The RHS Harlow Carr gardens were at their glorious best as a backdrop to the first AGS spring show, held in the light, airy marquee erected in the grounds last year.  What a delight for exhibitors and visitors alike to be able to wander freely from alpine house to formal borders to floriferous woodland glades and then admire the splendid array of show plants.

Thankfully this show benefitted from warm, dry weather.  Nurseries were able to sell their sales plants outside as well as in, doing brisk business all day.  If this is to become a permanent show venue, however, access to the marquee from the car park with heavy plants does need improvement.  There is a choice between a rough, rocky driveway across which laden trolleys have to trundle or a slippery path covered in torn matting.

Ian and Georgina Instone once more ran a very well organised show with help from their friends in the West Yorkshire Group.  They were very busy indeed as both are prolific exhibitors too.  Ian won no fewer than seven first prizes and was awarded the cup for the Open Section aggregate.  Well done, Ian!  Of his many exhibits, I have selected a small, well-presented Physoplexis comosa for inclusion in this report, its numerous ‘Devil’s Claw’ flowers just about to open.  He was offering for sale on the AGS members’ table a number of small plants of this sought-after species, grown from hand pollinated seed.

Physoplexis comosa (Open Aggregate) - Ian Instone

Physoplexis comosa - Ian Instone

There were no entries at all in the Novice Section, always a shame, but the Intermediate classes contained some good plants.  Steve Clements won the trophy for the Intermediate aggregate.  He is an orchid specialist but sadly lost many of his best plants while suffering poor health during the pandemic years.  This year he has shown some high class pleiones, Pleione Mauna Loa gx. ‘Glossy Starling’ being just one example.

Pleione Mona Loa 'Glossy Starling' - Steve Clements

Pleione Mona Loa 'Glossy Starling' - Steve Clements

Heather Barraclough showed the best plant in the Intermediate Section, a compact Rhodohypoxis baurii with white flowers and pink buds.

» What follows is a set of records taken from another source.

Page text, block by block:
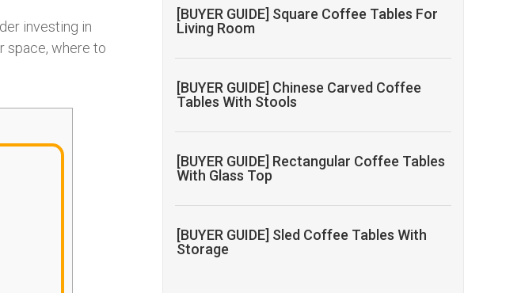
[BUYER GUIDE] Square Coffee Tables For
Living Room
[BUYER GUIDE] Chinese Carved Coffee
Tables With Stools
[BUYER GUIDE] Rectangular Coffee Tables
With Glass Top
[BUYER GUIDE] Sled Coffee Tables With
Storage
investing in
space, where to
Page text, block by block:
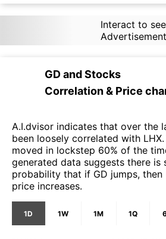
Interact to see
Advertisement
GDandStocks
Correlation & Price
A.I.dvisor indicates that over the
been loosely correlated with
moved in lockstep 60% of the
generated data suggests there is
probability that if GD jumps, then
price increases.
1D 1W 1M 1Q
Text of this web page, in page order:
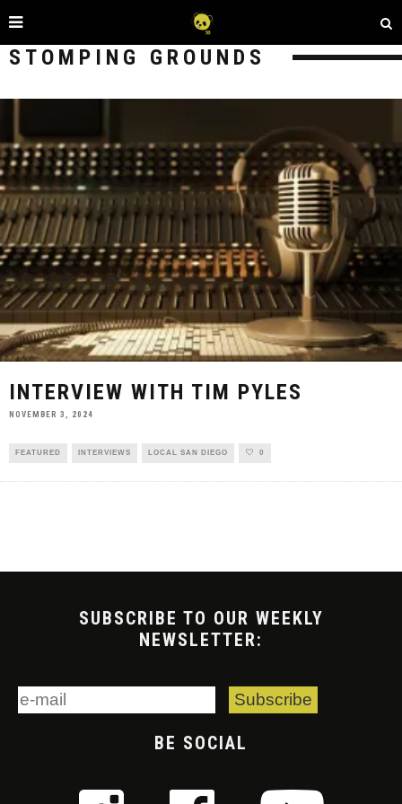
STOMPING GROUNDS
INTERVIEW WITH TIM PYLES
NOVEMBER 3, 2024
FEATURED INTERVIEWS LOCAL SAN DIEGO 0
SUBSCRIBE TO OUR WEEKLY
NEWSLETTER:
BE SOCIAL
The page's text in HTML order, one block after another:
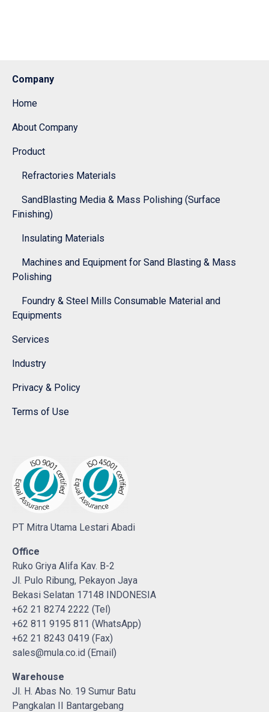
Company
Home
About Company
Product
Refractories Materials
SandBlasting Media & Mass Polishing (Surface
Finishing)
Insulating Materials
Machines and Equipment for Sand Blasting & Mass
Polishing
Foundry & Steel Mills Consumable Material and
Equipments
Services
Industry
Privacy & Policy
Terms of Use
PT Mitra Utama Lestari Abadi
Office
Ruko Griya Alifa Kav. B-2
Jl. Pulo Ribung, Pekayon Jaya
Bekasi Selatan 17148 INDONESIA
+62 21 8274 2222 (Tel)
+62 811 9195 811 (WhatsApp)
+62 21 8243 0419 (Fax)
sales@mula.co.id (Email)
Warehouse
Jl. H. Abas No. 19 Sumur Batu
Pangkalan II Bantargebang
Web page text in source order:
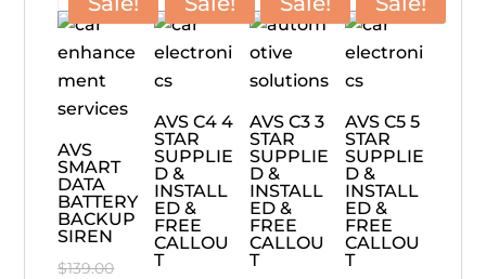
AVS
SMART
DATA
BATTERY
BACKUP
SIREN
$139.00Original
AVS C4 4
STAR
SUPPLIE
D &
INSTALL
ED &
FREE
CALLOU
T
AVS C3 3
STAR
SUPPLIE
D &
INSTALL
ED &
FREE
CALLOU
T
AVS C5 5
STAR
SUPPLIE
D &
INSTALL
ED &
FREE
CALLOU
T
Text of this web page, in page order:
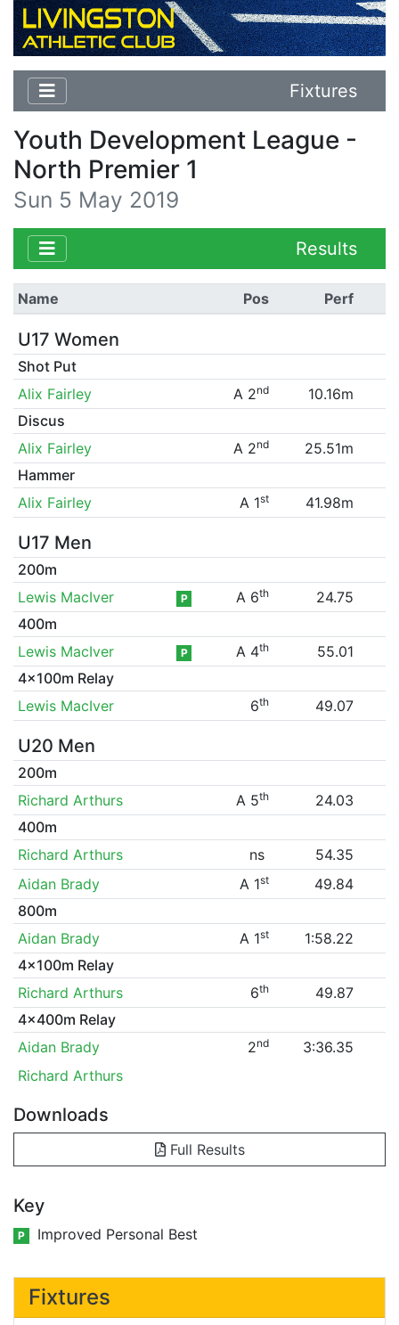
Fixtures
Youth Development League -
North Premier 1
Sun 5 May 2019
Results
Name Pos Perf
U17 Women
Shot Put
Alix Fairley
A 2nd
10.16m
Discus
Alix Fairley
A 2nd
25.51m
Hammer
Alix Fairley
A 1st 41.98m
U17 Men
200m
Lewis MacIver
P A 6th
24.75
400m
Lewis MacIver
P A 4th
55.01
4x100m Relay
Lewis MacIver
6th 49.07
U20 Men
200m
Richard Arthurs
A 5th
24.03
400m
Richard Arthurs
ns
54.35
Aidan Brady
A 1st
49.84
800m
Aidan Brady
A 1st
1:58.22
4x100m Relay
Richard Arthurs
6th
49.87
4x400m Relay
Aidan Brady
2nd
3:36.35
Richard Arthurs
Downloads
Full Results
Key
P Improved Personal Best
Fixtures

The real talking point however was the trophy she won. It should have been the Dawson Trophy, which unfortunately is lost. An elegant glass decanter was substituted, a redundant trophy from the erstwhile Summer North show. It had been exquisitely engraved in years past with a Pulsatilla design – by none other than Heather herself!

Before we turn to more awards, four unusual and interesting plants deserve comment. First and by the far the largest was Lawrence Peet’s Antirrhinum sempervirens in the class for a dwarf shrub. It reopened an issue that has often provoked discussion and disagreement – what is the difference between a shrub and a subshrub?  Before judging commenced several members were asserting that it is a subshrub and therefore not eligible.  The AGS Encyclopaedia says it is a shrub. That was held to be definitive for this purpose and as it was the best plant in the class, it received a red sticker.

Antirrhinum sempervirens - Lawrence Peet

Antirrhinum sempervirens - Lawrence Peet

Brian Burrow won the class for a plant new in cultivation with a diminutive Eryngium glaciale, a high alpine from 2,500m in southern Spain’s Sierra Nevada.  It had caught your reporter’s eye a couple of weeks earlier when in bud at the East Lancs show and was now showing quietly charming pale blue flowers.  A treat for those who enjoy the beauty of small things.

Eryngium glaciale - Brian Burrow

Eryngium glaciale - Brian Burrow

Next two plants that won nothing at all but require skilled cultivation.  Neil Hubbard, another orchid specialist, showed Himantoglossum jankae, a lizard orchid from the Balkans with flamboyant pink, white and green flowers.  Cliff Booker entered Berardia subacaulis, a member of the Compositae from the European Alps whose place would surely have been in the class for a plant rare in cultivation, had its pot not been too large.  A solitary cream flower stood above a rosette of green leaves felted with white hairs.

Berardia subacaulis - Cliff Booker

Berardia subacaulis - Cliff Booker

Four plants were awarded Certificates of Merit, which proves that this was a show of high quality.  Andean rosulate violas always attracts attention – they are so different to the violas that we all know and grow and are a notorious challenge to grow and flower well.  Fred and Pat Bundy exhibited a plant with a rosette of hairy, veined leaves and tiny purple and white flowers. They had labelled it Viola philippi but later research established that it is in fact Viola montagnei.

Viola philippi (Cert of Merit) - Fred & Pat Bundy

Viola philippi (Cert of Merit) - Fred & Pat Bundy

Don Peace won a Certificate with his magnificent Cypripedium parviflorum subsp. parviflorum that had won the Farrer Medal two weeks earlier and was still in excellent condition. For further details, see the East Lancashire show report.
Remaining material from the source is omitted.